(What the exercise asks): Restate word for word the lines of the material below, from the line with "Height of the pallet at (126, 374)?" to the line with "Locate each trim with a box. In pixels.", both lines included, and no others.

*** Opening Supplied entries ***

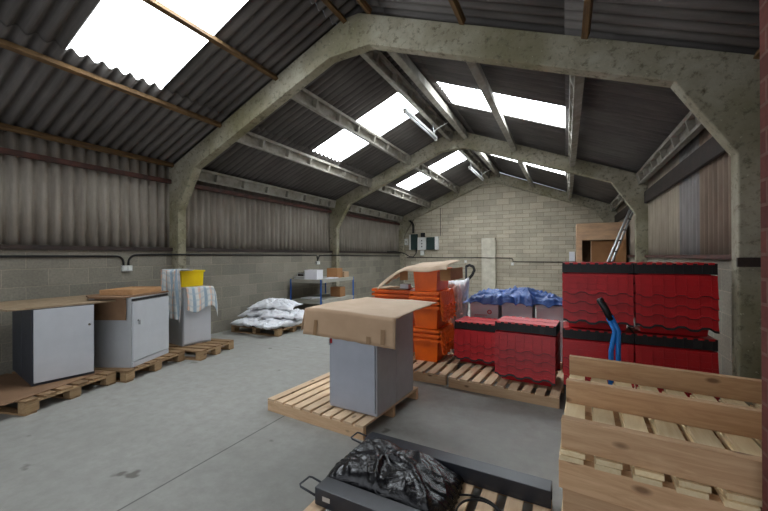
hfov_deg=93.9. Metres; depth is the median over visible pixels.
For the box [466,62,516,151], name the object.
roof purlin
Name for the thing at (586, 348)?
crate
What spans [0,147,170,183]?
trim
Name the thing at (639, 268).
crate
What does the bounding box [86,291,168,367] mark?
base cabinet
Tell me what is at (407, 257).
cable
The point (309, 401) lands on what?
pallet
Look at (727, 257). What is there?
trim
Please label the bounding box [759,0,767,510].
brick pier
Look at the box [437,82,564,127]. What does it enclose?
window
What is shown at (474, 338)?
crate
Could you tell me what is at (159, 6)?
roof purlin
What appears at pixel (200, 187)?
trim
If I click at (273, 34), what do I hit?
ceiling
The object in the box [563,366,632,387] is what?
crate
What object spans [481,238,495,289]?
pier
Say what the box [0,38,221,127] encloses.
roof purlin
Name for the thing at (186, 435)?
floor
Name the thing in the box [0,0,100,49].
ceiling
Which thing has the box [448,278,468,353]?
sack
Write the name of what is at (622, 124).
ceiling
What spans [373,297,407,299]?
crate
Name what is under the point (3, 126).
roof purlin
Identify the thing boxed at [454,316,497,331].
crate
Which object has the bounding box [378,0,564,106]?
ceiling
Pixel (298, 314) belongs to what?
sack
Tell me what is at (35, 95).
ceiling
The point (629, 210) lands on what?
ladder
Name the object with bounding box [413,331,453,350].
crate
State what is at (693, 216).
wall
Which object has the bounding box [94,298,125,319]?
cardboard sheet
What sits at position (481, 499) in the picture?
coiled cable
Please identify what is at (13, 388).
cardboard sheet
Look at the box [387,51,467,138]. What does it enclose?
roof purlin
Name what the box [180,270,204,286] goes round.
tub
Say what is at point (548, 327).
crate
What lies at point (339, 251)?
trim
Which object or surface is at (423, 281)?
crate
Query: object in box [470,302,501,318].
box
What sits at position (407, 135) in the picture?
ceiling
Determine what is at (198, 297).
towel
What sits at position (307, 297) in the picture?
board
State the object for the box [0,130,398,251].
wall
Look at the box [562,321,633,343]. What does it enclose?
crate
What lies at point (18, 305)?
panel
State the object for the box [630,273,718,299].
crate
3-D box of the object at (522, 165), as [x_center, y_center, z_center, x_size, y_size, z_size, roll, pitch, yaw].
[4.128,-2.506,10.524,0.143,0.240,4.718,0,0,27]
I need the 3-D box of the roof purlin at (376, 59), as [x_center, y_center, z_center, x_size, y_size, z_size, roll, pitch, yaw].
[0.623,-2.958,6.868,0.143,0.240,4.648,0,0,27]
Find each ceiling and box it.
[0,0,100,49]
[0,21,432,215]
[162,0,397,149]
[310,0,503,172]
[340,112,457,184]
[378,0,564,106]
[410,159,480,199]
[453,103,564,155]
[492,155,564,190]
[565,0,759,203]
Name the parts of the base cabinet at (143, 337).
chipboard panel, door
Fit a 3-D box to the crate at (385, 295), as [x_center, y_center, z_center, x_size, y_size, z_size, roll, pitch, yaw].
[0.182,0.687,5.222,0.606,0.300,0.406,0,0,27]
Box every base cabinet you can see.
[12,311,20,376]
[21,304,94,385]
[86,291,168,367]
[169,288,210,345]
[329,338,395,416]
[396,312,412,401]
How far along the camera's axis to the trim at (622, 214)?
10.08 m
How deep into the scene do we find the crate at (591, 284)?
3.45 m
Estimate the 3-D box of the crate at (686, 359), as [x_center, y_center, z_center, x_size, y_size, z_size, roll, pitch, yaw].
[2.692,0.970,3.390,0.599,0.270,0.497,0,0,27]
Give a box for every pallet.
[0,370,115,415]
[95,350,184,382]
[169,338,233,360]
[231,323,301,336]
[268,372,417,440]
[303,483,551,510]
[413,352,465,385]
[449,362,563,408]
[559,376,761,510]
[561,355,761,506]
[563,406,719,510]
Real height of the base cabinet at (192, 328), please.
0.878 m
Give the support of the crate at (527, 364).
on the crate at (544, 378)
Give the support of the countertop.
on the workbench
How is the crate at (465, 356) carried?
on the pallet at (512, 392)
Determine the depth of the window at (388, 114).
7.53 m
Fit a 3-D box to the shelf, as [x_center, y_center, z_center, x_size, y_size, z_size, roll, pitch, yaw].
[-1.551,1.082,9.266,0.860,0.018,1.454,0,0,27]
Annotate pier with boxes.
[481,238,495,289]
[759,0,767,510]
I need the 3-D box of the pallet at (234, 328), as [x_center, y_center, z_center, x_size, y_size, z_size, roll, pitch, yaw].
[-2.314,1.456,7.392,1.166,0.130,1.000,0,0,23]
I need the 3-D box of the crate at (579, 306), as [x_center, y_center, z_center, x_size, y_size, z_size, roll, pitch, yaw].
[2.155,0.494,3.662,0.599,0.270,0.497,0,0,27]
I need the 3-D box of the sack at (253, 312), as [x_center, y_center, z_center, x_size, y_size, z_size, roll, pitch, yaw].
[-2.467,1.160,7.413,0.886,0.212,0.584,0,0,15]
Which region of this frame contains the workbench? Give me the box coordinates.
[290,276,353,304]
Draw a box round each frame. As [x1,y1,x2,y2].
[169,13,761,405]
[330,131,647,286]
[399,172,616,283]
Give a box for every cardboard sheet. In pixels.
[0,370,103,405]
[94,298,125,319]
[373,286,414,289]
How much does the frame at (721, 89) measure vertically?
4.600 m
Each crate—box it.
[372,288,414,293]
[372,292,408,298]
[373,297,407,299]
[408,288,455,307]
[409,295,455,312]
[413,267,451,291]
[413,305,455,328]
[413,323,453,345]
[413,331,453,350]
[413,336,453,361]
[430,301,455,316]
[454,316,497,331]
[454,328,494,348]
[454,349,494,366]
[494,330,559,357]
[495,316,559,335]
[495,338,559,365]
[495,347,559,374]
[495,356,559,386]
[562,262,632,273]
[562,272,633,296]
[562,282,633,305]
[562,291,633,315]
[562,299,633,330]
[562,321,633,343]
[563,338,633,362]
[563,358,568,368]
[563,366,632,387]
[564,367,633,387]
[628,262,717,275]
[628,326,717,350]
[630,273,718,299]
[633,344,718,373]
[634,302,719,336]
[635,384,718,400]
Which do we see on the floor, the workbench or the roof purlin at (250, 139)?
the workbench
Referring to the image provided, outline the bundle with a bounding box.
[400,284,410,288]
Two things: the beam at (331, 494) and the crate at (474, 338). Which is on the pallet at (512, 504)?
the beam at (331, 494)
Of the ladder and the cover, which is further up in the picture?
the ladder
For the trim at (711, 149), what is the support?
attached to the wall at (693, 216)
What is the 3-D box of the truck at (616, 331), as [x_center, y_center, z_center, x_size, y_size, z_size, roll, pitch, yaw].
[1.807,0.915,2.852,0.209,1.161,0.110,0,0,27]
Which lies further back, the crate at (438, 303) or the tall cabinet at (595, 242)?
the tall cabinet at (595, 242)
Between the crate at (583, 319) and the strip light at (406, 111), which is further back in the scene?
the strip light at (406, 111)
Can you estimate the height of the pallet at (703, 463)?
0.139 m
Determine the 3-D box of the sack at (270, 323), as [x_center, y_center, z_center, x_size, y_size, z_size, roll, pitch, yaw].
[-2.057,1.308,7.017,0.542,0.189,0.886,0,0,39]
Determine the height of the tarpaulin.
0.264 m
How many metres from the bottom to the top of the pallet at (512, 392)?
0.118 m
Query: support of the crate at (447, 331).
on the crate at (418, 335)
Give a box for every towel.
[160,269,194,321]
[181,286,217,315]
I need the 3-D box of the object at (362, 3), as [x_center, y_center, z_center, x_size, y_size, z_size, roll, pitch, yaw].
[-1.266,-3.047,2.338,0.074,0.079,4.818,0,0,27]
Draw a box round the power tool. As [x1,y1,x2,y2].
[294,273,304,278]
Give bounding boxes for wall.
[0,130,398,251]
[0,249,399,374]
[405,184,603,296]
[617,128,731,375]
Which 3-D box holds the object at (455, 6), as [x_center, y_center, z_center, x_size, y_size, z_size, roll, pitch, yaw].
[-0.221,-2.573,1.808,0.074,0.079,4.818,0,0,27]
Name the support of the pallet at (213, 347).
on the floor
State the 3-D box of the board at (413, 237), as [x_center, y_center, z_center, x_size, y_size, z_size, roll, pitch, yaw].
[1.209,-0.553,14.754,0.330,0.640,0.128,0,0,27]
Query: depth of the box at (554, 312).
4.71 m
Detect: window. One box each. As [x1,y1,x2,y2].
[66,0,247,88]
[313,93,417,160]
[397,151,465,189]
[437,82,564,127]
[494,155,564,174]
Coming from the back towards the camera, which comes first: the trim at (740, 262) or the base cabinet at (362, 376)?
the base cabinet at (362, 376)
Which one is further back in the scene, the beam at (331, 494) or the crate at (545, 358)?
the crate at (545, 358)
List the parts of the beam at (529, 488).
carry handle
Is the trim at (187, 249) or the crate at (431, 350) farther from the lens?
the trim at (187, 249)
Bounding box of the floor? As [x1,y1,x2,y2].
[0,295,719,510]
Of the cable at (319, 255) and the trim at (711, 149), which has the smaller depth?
the trim at (711, 149)
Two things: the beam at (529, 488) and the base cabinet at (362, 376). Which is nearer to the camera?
the beam at (529, 488)
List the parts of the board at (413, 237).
panel
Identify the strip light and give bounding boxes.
[403,108,446,140]
[468,166,488,180]
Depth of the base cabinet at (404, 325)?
3.52 m
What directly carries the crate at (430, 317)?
on the crate at (447, 331)
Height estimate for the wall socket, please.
0.090 m
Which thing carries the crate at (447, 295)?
on the crate at (412, 297)
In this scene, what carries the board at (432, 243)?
attached to the wall at (536, 231)
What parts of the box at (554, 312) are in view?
lid
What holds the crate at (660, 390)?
on the pallet
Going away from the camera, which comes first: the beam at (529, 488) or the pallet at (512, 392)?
the beam at (529, 488)
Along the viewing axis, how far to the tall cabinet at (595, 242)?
9.53 m
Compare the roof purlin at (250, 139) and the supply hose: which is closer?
the roof purlin at (250, 139)
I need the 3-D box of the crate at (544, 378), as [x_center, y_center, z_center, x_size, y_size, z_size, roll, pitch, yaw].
[1.614,1.245,4.026,0.626,0.270,0.501,0,0,32]
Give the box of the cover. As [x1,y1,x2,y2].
[301,297,436,349]
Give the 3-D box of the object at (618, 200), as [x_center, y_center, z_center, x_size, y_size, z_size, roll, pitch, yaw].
[6.265,-1.537,9.442,0.143,0.240,4.718,0,0,27]
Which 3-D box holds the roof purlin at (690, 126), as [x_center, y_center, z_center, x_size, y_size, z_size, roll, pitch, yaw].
[4.076,-1.534,5.120,0.143,0.240,4.648,0,0,27]
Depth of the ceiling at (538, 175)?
11.50 m
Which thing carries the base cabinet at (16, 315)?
on the cardboard sheet at (13, 388)
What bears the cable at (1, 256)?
attached to the wall at (239, 282)
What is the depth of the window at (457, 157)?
11.26 m
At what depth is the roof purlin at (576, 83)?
4.93 m
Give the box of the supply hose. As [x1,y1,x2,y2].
[387,250,416,256]
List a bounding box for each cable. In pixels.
[0,255,124,265]
[127,254,316,264]
[317,255,391,260]
[407,257,562,262]
[455,494,500,510]
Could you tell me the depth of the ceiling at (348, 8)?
5.89 m
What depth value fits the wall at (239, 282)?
6.89 m
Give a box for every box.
[304,270,322,279]
[327,268,342,277]
[330,286,344,296]
[342,271,348,276]
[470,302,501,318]
[501,303,534,317]
[536,305,565,332]
[560,333,562,361]
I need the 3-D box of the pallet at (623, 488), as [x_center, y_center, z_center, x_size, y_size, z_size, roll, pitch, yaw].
[1.469,0.868,1.593,1.270,0.139,1.099,0,0,33]
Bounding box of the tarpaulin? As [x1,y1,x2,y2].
[462,286,562,307]
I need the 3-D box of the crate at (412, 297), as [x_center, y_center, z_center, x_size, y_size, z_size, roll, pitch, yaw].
[0.661,0.685,4.940,0.520,0.300,0.606,0,0,27]
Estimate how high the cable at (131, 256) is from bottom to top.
0.195 m
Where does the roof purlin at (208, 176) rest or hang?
attached to the frame at (721, 89)
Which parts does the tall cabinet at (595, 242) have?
panel, door post, post, panel, roof panel, panel, door post
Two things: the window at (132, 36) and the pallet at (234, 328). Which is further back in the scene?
the pallet at (234, 328)
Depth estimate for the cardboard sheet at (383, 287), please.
5.16 m
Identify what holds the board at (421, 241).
attached to the wall at (536, 231)
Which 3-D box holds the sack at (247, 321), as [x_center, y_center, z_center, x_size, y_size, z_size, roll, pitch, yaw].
[-2.600,1.313,7.292,0.543,0.182,0.866,0,0,21]
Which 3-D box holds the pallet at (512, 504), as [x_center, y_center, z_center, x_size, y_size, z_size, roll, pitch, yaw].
[0.262,1.443,2.008,1.200,0.118,0.938,0,0,27]
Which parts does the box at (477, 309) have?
lid
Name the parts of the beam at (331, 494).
carry handle, rating plate
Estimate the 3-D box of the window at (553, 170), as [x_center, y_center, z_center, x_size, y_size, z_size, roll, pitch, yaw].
[4.025,-2.643,9.985,2.223,0.972,1.065,0,0,27]
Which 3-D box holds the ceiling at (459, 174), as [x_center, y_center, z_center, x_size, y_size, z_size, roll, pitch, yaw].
[2.271,-2.606,12.983,2.223,0.973,2.740,0,0,27]
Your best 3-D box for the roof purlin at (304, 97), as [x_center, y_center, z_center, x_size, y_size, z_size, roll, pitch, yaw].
[-0.379,-2.491,7.376,0.143,0.240,4.648,0,0,27]
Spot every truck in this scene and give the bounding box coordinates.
[465,264,475,279]
[596,297,620,384]
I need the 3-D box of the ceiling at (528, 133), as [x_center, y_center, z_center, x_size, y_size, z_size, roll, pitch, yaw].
[3.089,-2.631,8.136,2.223,0.972,3.130,0,0,27]
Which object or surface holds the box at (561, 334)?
on the pallet
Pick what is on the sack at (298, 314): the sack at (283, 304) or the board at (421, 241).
the sack at (283, 304)
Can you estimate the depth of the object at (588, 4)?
3.13 m
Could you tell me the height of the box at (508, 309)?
0.365 m
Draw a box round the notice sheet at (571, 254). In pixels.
[569,252,574,260]
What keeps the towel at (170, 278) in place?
hanging from the tub
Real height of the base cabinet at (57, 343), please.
0.805 m
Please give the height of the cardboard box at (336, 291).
0.246 m
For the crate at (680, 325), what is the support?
on the crate at (708, 343)
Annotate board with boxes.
[301,296,319,299]
[409,234,417,249]
[417,233,426,254]
[426,236,438,249]
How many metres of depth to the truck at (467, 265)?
6.48 m
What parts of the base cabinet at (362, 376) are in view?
door
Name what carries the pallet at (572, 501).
on the pallet
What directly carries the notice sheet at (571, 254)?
attached to the wall at (536, 231)
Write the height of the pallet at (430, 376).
0.118 m
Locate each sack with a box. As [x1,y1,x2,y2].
[230,316,265,326]
[238,308,274,316]
[247,298,302,310]
[252,317,302,329]
[260,308,303,319]
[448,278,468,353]
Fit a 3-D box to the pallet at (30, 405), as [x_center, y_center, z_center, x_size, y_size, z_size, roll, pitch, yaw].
[-3.876,1.452,3.961,1.205,0.140,0.915,0,0,12]
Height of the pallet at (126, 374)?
0.140 m
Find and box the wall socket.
[121,265,132,270]
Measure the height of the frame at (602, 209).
4.600 m
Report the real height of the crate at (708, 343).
0.276 m
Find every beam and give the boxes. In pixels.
[299,476,419,510]
[351,432,551,508]
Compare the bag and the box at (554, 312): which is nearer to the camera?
the bag
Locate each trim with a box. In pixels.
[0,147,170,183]
[0,244,172,250]
[186,248,332,252]
[194,185,331,212]
[339,251,400,253]
[346,213,399,224]
[615,205,631,221]
[644,137,725,202]
[645,255,731,259]
[736,258,760,266]
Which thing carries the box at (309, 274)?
on the workbench
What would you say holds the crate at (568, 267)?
on the crate at (591, 284)
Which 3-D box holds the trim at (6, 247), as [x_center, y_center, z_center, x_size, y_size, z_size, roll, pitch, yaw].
[-4.782,-0.103,4.125,0.038,0.060,4.800,0,0,27]
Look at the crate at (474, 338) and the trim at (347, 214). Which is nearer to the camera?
the crate at (474, 338)
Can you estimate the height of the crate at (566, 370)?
0.270 m
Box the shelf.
[292,294,350,301]
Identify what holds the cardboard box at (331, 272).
on the workbench
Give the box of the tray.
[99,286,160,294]
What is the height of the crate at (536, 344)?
0.270 m
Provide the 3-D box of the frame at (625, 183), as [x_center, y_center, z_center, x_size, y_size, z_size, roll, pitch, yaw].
[1.874,-0.794,8.931,7.740,4.600,0.150,0,0,27]
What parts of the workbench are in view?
leg, leg
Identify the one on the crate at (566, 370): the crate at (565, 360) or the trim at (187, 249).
the crate at (565, 360)
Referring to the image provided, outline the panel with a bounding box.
[0,294,115,311]
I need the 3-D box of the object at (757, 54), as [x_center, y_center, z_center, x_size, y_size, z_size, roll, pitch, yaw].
[1.916,-1.603,0.727,0.074,0.079,4.818,0,0,27]
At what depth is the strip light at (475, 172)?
11.31 m
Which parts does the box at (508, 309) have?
lid
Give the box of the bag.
[326,436,463,510]
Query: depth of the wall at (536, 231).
13.15 m
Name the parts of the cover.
panel
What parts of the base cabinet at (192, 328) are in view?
door
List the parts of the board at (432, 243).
panel
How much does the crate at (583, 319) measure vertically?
0.270 m
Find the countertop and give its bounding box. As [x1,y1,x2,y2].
[292,276,345,280]
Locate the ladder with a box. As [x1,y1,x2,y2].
[606,208,632,261]
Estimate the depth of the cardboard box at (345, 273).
9.58 m
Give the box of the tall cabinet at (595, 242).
[576,222,625,261]
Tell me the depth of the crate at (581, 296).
3.46 m

*** Closing Supplied entries ***

(Response for this exercise):
Height of the pallet at (126, 374)?
0.140 m
Find and box the wall socket.
[121,265,132,270]
Measure the height of the frame at (602, 209).
4.600 m
Report the real height of the crate at (708, 343).
0.276 m
Find every beam and give the boxes. In pixels.
[299,476,419,510]
[351,432,551,508]
Compare the bag and the box at (554, 312): which is nearer to the camera?
the bag
Locate each trim with a box. In pixels.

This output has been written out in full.